EXERCISE GOAL → Copy out the full data exactly as given; pictures should not be included.

DATA RECORDS →
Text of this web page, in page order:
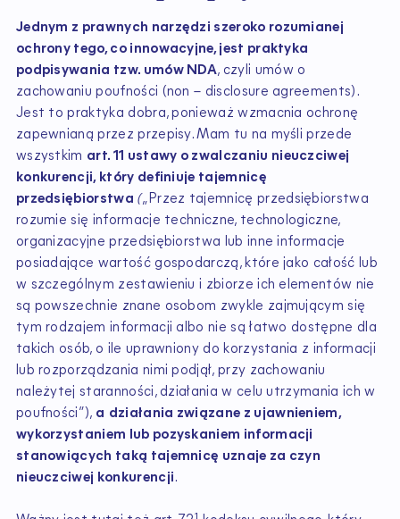
Jednym z prawnych narzędzi szeroko rozumianej
ochrony tego, co innowacyjne, jest praktyka
podpisywania tzw. umów NDA, czyli umów o
zachowaniu poufności (non – disclosure agreements).
Jest to praktyka dobra, ponieważ wzmacnia ochronę
zapewnianą przez przepisy. Mam tu na myśli przede
wszystkim art. 11 ustawy o zwalczaniu nieuczciwej
konkurencji, który definiuje tajemnicę
przedsiębiorstwa („Przez tajemnicę przedsiębiorstwa
rozumie się informacje techniczne, technologiczne,
organizacyjne przedsiębiorstwa lub inne informacje
posiadające wartość gospodarczą, które jako całość lub
w szczególnym zestawieniu i zbiorze ich elementów nie
są powszechnie znane osobom zwykle zajmującym się
tym rodzajem informacji albo nie są łatwo dostępne dla
takich osób, o ile uprawniony do korzystania z informacji
lub rozporządzania nimi podjął, przy zachowaniu
należytej staranności, działania w celu utrzymania ich w
poufności”), a działania związane z ujawnieniem,
wykorzystaniem lub pozyskaniem informacji
stanowiących taką tajemnicę uznaje za czyn
nieuczciwej konkurencji.
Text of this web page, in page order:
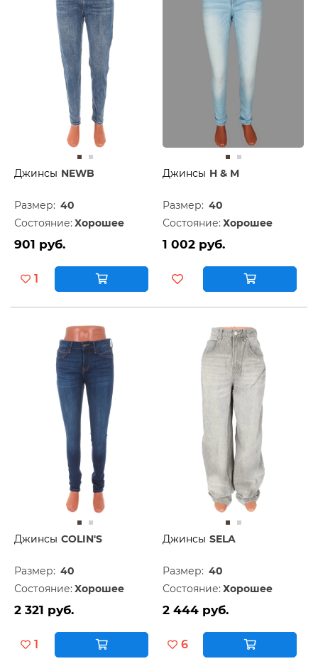
Джинсы NEWB
Размер: 40
Состояние: Хорошее
901 руб.
1
Джинсы H & M
Размер: 40
Состояние: Хорошее
1 002 руб.
Джинсы COLIN'S
Размер: 40
Состояние: Хорошее
2 321 руб.
1
Джинсы SELA
Размер: 40
Состояние: Хорошее
2 444 руб.
6
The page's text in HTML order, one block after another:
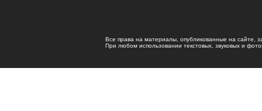
Все права на материалы, опубликованные на сайте,
При любом использовании текстовых, звуковых и
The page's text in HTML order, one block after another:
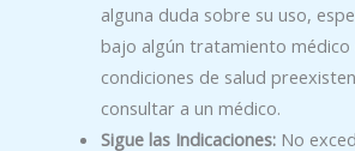
alguna duda sobre su uso,
bajo algún tratamiento médico
condiciones de salud
consultar a un médico.
Sigue las Indicaciones:No
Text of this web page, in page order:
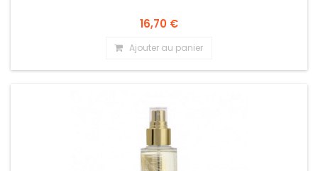
16,70 €
Ajouter au panier
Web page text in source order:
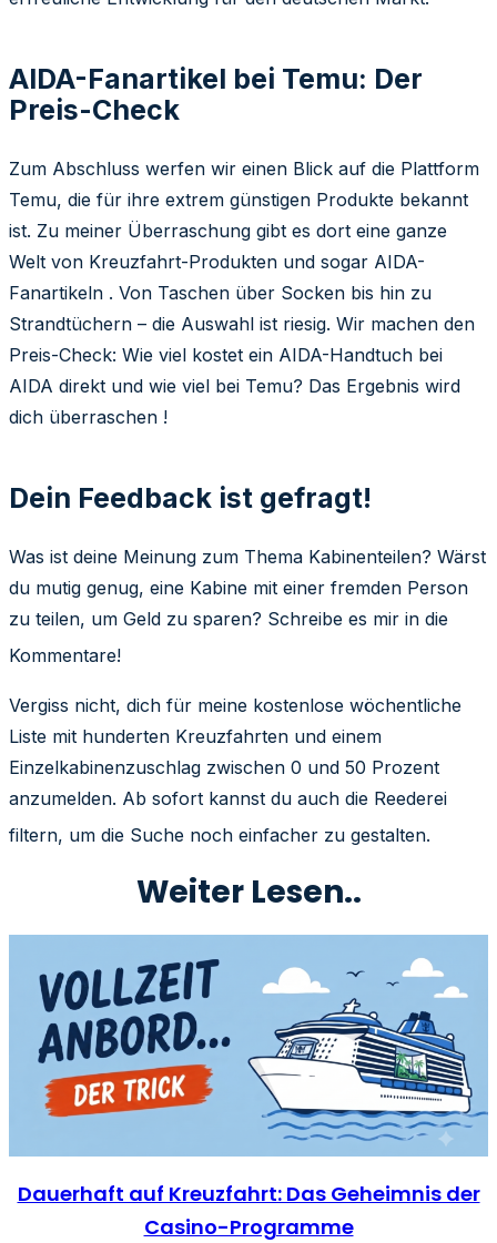
AIDA-Fanartikel bei Temu: Der
Preis-Check
Zum Abschluss werfen wir einen Blick auf die Plattform
Temu, die für ihre extrem günstigen Produkte bekannt
ist. Zu meiner Überraschung gibt es dort eine ganze
Welt von Kreuzfahrt-Produkten und sogar AIDA-
Fanartikeln . Von Taschen über Socken bis hin zu
Strandtüchern – die Auswahl ist riesig. Wir machen den
Preis-Check: Wie viel kostet ein AIDA-Handtuch bei
AIDA direkt und wie viel bei Temu? Das Ergebnis wird
dich überraschen !
Dein Feedback ist gefragt!
Was ist deine Meinung zum Thema Kabinenteilen? Wärst
du mutig genug, eine Kabine mit einer fremden Person
zu teilen, um Geld zu sparen? Schreibe es mir in die
Kommentare!
Vergiss nicht, dich für meine kostenlose wöchentliche
Liste mit hunderten Kreuzfahrten und einem
Einzelkabinenzuschlag zwischen 0 und 50 Prozent
anzumelden. Ab sofort kannst du auch die Reederei
filtern, um die Suche noch einfacher zu gestalten.
Weiter Lesen..
Dauerhaft auf Kreuzfahrt: Das Geheimnis der
Casino-Programme

EXERCISE RESPONSE →
Text of this web page, in page order:
Jednym z prawnych narzędzi szeroko rozumianej
ochrony tego, co innowacyjne, jest praktyka
podpisywania tzw. umów NDA, czyli umów o
zachowaniu poufności (non – disclosure agreements).
Jest to praktyka dobra, ponieważ wzmacnia ochronę
zapewnianą przez przepisy. Mam tu na myśli przede
wszystkim art. 11 ustawy o zwalczaniu nieuczciwej
konkurencji, który definiuje tajemnicę
przedsiębiorstwa („Przez tajemnicę przedsiębiorstwa
rozumie się informacje techniczne, technologiczne,
organizacyjne przedsiębiorstwa lub inne informacje
posiadające wartość gospodarczą, które jako całość lub
w szczególnym zestawieniu i zbiorze ich elementów nie
są powszechnie znane osobom zwykle zajmującym się
tym rodzajem informacji albo nie są łatwo dostępne dla
takich osób, o ile uprawniony do korzystania z informacji
lub rozporządzania nimi podjął, przy zachowaniu
należytej staranności, działania w celu utrzymania ich w
poufności”), a działania związane z ujawnieniem,
wykorzystaniem lub pozyskaniem informacji
stanowiących taką tajemnicę uznaje za czyn
nieuczciwej konkurencji.
Text of this web page, in page order:
Джинсы NEWB
Размер: 40
Состояние: Хорошее
901 руб.
1
Джинсы H & M
Размер: 40
Состояние: Хорошее
1 002 руб.
Джинсы COLIN'S
Размер: 40
Состояние: Хорошее
2 321 руб.
1
Джинсы SELA
Размер: 40
Состояние: Хорошее
2 444 руб.
6
The page's text in HTML order, one block after another:
Все права на материалы, опубликованные на сайте,
При любом использовании текстовых, звуковых и
The page's text in HTML order, one block after another:
alguna duda sobre su uso,
bajo algún tratamiento médico
condiciones de salud
consultar a un médico.
Sigue las Indicaciones:No
Text of this web page, in page order:
16,70 €
Ajouter au panier
Web page text in source order:
AIDA-Fanartikel bei Temu: Der
Preis-Check
Zum Abschluss werfen wir einen Blick auf die Plattform
Temu, die für ihre extrem günstigen Produkte bekannt
ist. Zu meiner Überraschung gibt es dort eine ganze
Welt von Kreuzfahrt-Produkten und sogar AIDA-
Fanartikeln . Von Taschen über Socken bis hin zu
Strandtüchern – die Auswahl ist riesig. Wir machen den
Preis-Check: Wie viel kostet ein AIDA-Handtuch bei
AIDA direkt und wie viel bei Temu? Das Ergebnis wird
dich überraschen !
Dein Feedback ist gefragt!
Was ist deine Meinung zum Thema Kabinenteilen? Wärst
du mutig genug, eine Kabine mit einer fremden Person
zu teilen, um Geld zu sparen? Schreibe es mir in die
Kommentare!
Vergiss nicht, dich für meine kostenlose wöchentliche
Liste mit hunderten Kreuzfahrten und einem
Einzelkabinenzuschlag zwischen 0 und 50 Prozent
anzumelden. Ab sofort kannst du auch die Reederei
filtern, um die Suche noch einfacher zu gestalten.
Weiter Lesen..
Dauerhaft auf Kreuzfahrt: Das Geheimnis der
Casino-Programme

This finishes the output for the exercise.